The Training Process: How Machines “Learn” From Data

During training, the LLM is exposed to this preprocessed data, learning to predict patterns and relationships between tokens. This is an iterative process where the model makes predictions, compares them to the actual data, and adjusts its internal parameters to improve accuracy. This process, known as “backpropagation,” is repeated billions of times across the entire dataset. In a large LLM this can take months, operating 24/7 on a massive system of graphics processing chips.

The Invisible Transformation: From Text to Numbers

For purposes of copyright law, here’s the crux of the matter – after this process, the original text no longer exists in any recognizable form within the LLM. The model becomes a vast sea of numbers, with no direct correspondence to the original text. This transformation creates a fundamental challenge for copyright law – 

– No Side-by-Side Comparison: In traditional copyright cases, courts rely heavily on comparing the original work side-by-side with the allegedly infringing material. With LLMs, this is impossible. You can’t “read” an LLM or print it out for comparison.

– Black Box Nature: The internal workings of LLMs are often referred to as a “black box.” Even the developers may not fully understand how the model arrives at its outputs.

– Dynamic Generation: LLMs don’t store and retrieve text; they generate it dynamically based on learned patterns. This means that any similarity to copyrighted material in the output is a result of statistical prediction, not direct copying.

– Distributed Information: Information from any single source is distributed across countless parameters in the model, making it impossible to isolate the influence of any particular work.

Legal Implications

This technological reality creates several unprecedented challenges for copyright law – 

– Proving Infringement: How can a plaintiff prove infringement when the allegedly infringing material can’t be directly observed or compared?

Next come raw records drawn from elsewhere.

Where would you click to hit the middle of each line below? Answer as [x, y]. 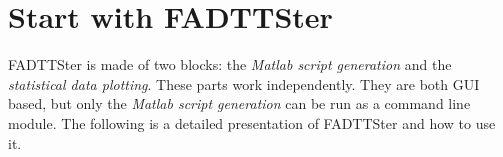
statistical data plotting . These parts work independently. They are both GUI [244, 83]
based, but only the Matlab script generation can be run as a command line [239, 103]
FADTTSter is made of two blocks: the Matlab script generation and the [230, 64]
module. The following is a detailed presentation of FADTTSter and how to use [252, 122]
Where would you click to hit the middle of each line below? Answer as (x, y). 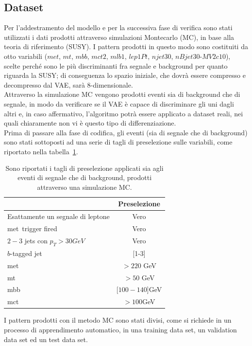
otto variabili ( (26, 56)
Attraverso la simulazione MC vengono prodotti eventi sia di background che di (122, 94)
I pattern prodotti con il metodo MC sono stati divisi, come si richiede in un (118, 320)
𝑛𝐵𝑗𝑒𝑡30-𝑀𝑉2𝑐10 (201, 57)
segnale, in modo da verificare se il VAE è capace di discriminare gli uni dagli (119, 103)
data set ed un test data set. (46, 339)
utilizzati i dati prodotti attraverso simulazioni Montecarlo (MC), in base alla (119, 37)
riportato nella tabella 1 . (41, 151)
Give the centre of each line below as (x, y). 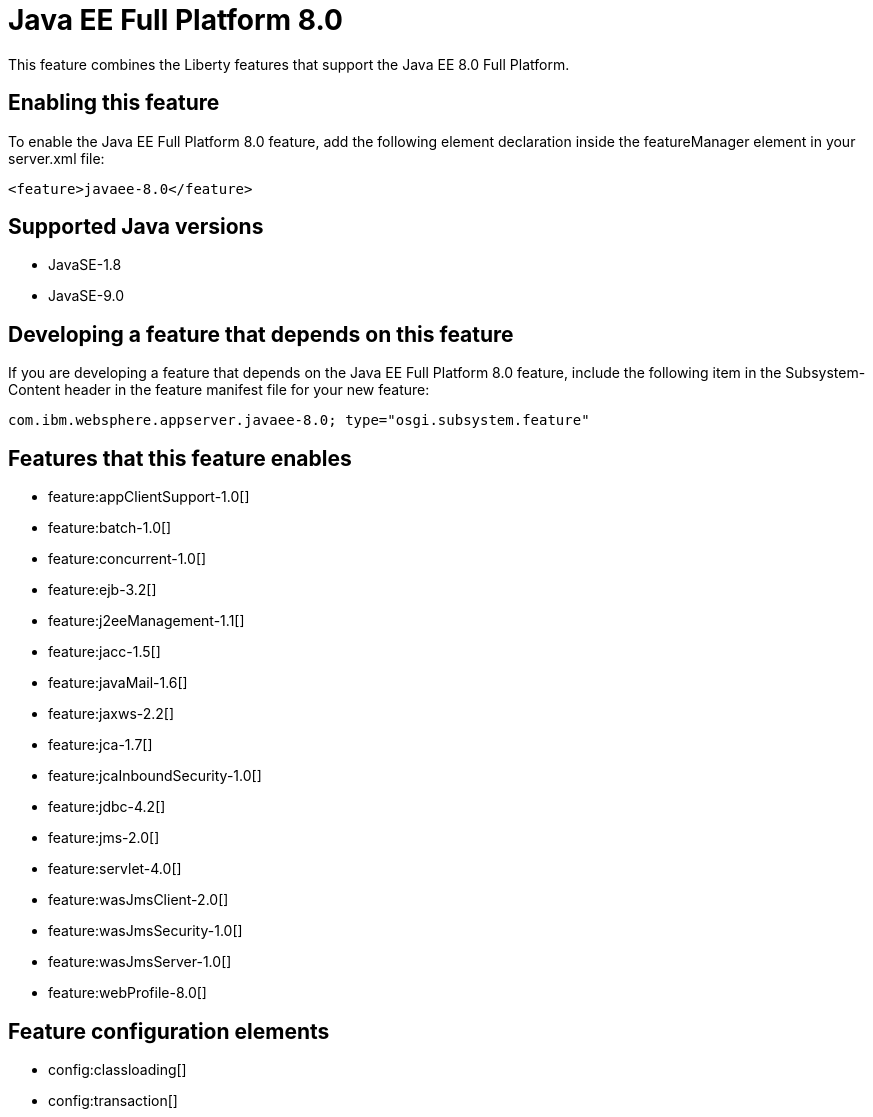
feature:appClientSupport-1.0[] (149, 497)
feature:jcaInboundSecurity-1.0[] (155, 776)
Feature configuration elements (169, 1031)
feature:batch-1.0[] (110, 528)
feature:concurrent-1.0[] (127, 559)
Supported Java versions (136, 227)
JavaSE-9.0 (86, 296)
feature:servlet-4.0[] (115, 869)
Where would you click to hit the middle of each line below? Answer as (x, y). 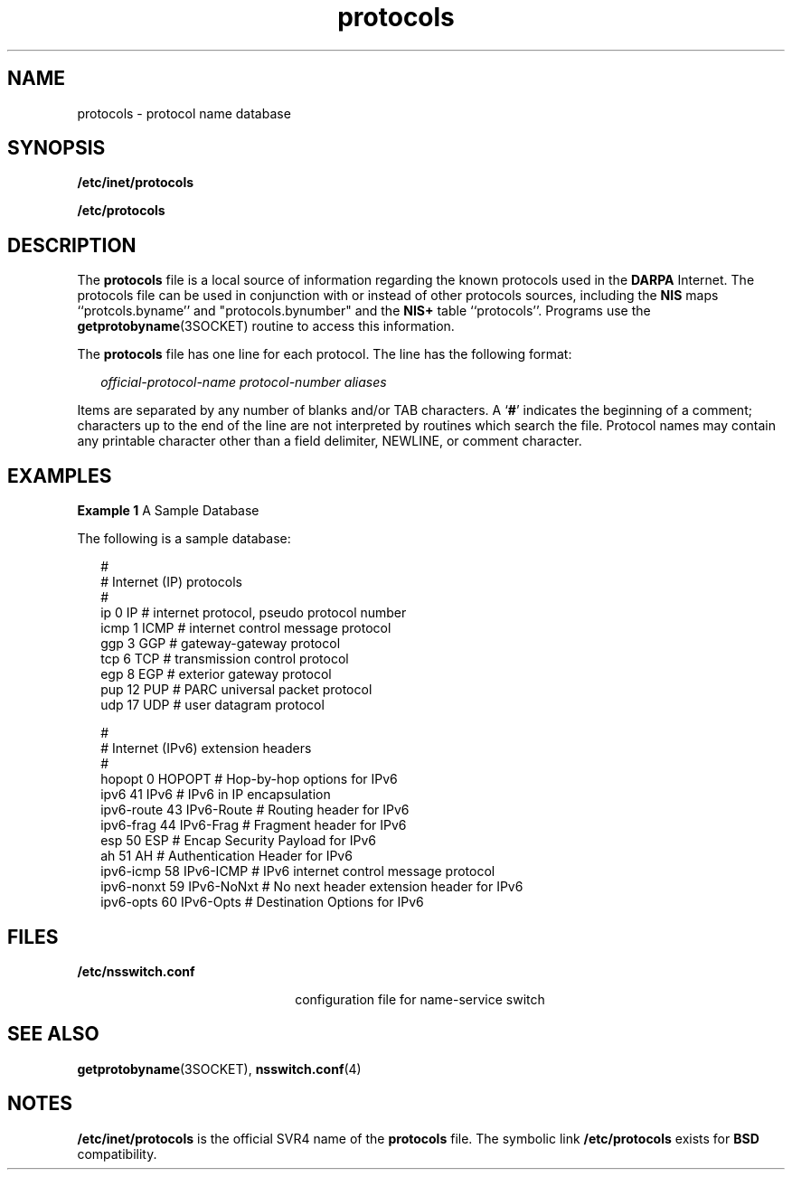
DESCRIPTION (72, 245)
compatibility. (117, 1153)
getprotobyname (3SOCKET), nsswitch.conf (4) (219, 1069)
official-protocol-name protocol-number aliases (244, 382)
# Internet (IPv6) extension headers (206, 749)
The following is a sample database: (184, 539)
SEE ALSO (53, 1034)
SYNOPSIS (57, 148)
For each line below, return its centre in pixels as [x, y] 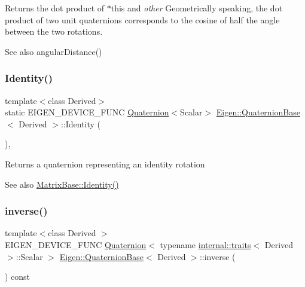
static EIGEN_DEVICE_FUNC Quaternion [87, 112]
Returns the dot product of [55, 8]
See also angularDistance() [54, 51]
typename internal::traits [205, 244]
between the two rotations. [54, 31]
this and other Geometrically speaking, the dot [197, 8]
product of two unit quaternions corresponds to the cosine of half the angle [142, 19]
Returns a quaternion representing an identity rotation [105, 164]
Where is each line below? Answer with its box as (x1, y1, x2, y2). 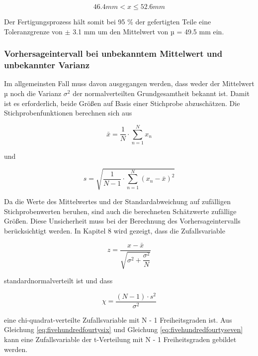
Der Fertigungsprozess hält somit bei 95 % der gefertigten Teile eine (4, 16, 211, 26)
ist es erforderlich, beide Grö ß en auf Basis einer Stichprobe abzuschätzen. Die (4, 98, 240, 108)
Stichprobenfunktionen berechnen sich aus (4, 108, 132, 118)
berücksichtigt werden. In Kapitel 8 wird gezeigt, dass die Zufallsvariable (4, 225, 225, 236)
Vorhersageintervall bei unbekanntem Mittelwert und (4, 47, 223, 60)
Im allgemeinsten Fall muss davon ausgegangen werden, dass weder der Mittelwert (4, 78, 255, 89)
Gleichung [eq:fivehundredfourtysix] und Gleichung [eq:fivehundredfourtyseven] (4, 324, 243, 335)
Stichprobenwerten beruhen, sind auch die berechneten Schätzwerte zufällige (4, 206, 237, 216)
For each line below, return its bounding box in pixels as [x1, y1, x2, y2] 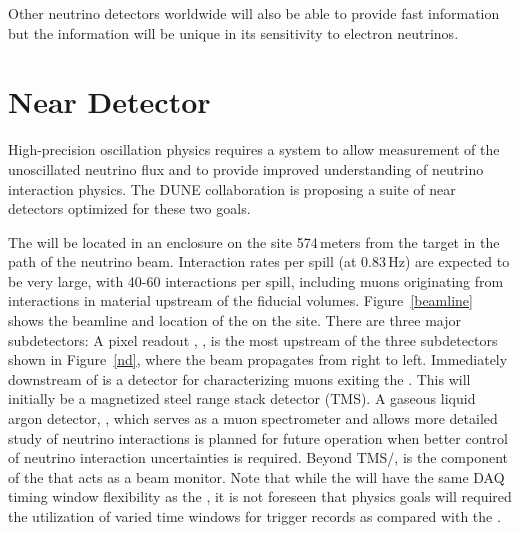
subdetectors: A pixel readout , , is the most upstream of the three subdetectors [8, 329, 498, 350]
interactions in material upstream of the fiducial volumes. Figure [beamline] [8, 290, 473, 311]
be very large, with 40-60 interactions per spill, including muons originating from [8, 270, 504, 291]
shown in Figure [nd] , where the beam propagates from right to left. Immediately [8, 349, 508, 370]
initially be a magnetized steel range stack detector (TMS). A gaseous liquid [8, 388, 476, 409]
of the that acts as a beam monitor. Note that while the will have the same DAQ [8, 466, 505, 487]
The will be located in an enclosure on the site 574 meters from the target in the [8, 231, 500, 252]
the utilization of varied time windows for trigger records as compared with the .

– Fair Use Analysis: Traditional fair use factors, such as the amount and substantiality of the portion used, become difficult to apply when the “portion used” is transformed beyond recognition.

– Substantial Similarity: The legal test of “substantial similarity” between works becomes almost meaningless in the context of LLMs.

– Expert Testimony: Courts will likely have to rely heavily on expert testimony to understand the technology, but even experts may struggle to definitively prove or disprove infringement.

For all of these reasons, to prove copyright infringement plaintiffs such as the New York Times may have to rely on the “intermediate” copies that are used to start the training process, rather than the “end-product” LLMs that are accessed by users. And this, as we’ll see in my next post in this series, may favor OpenAI and other AI companies. 

Conclusion

The NYT v. OpenAI case highlights a fundamental mismatch between traditional copyright law and the reality of LLM technology. As I move forward in this series, I’ll explore the legal theories and potential new frameworks that might be necessary to address these challenges. The outcome of this case could reshape our understanding of copyright in the digital age, potentially requiring new legal tests and standards that can account for the invisible, transformed nature of information within AI systems.

Part 2 in this series will focus on the legal issues around the “input problem” of using copyrighted material for training. Part 3 will look at the “output problem” of AI-generated content that may copy or resemble copyrighted works, including what the AI industry calls “memorization.” As we’ll see, each of these issues presents its own unique challenges in the context of a technology that defies traditional legal analysis.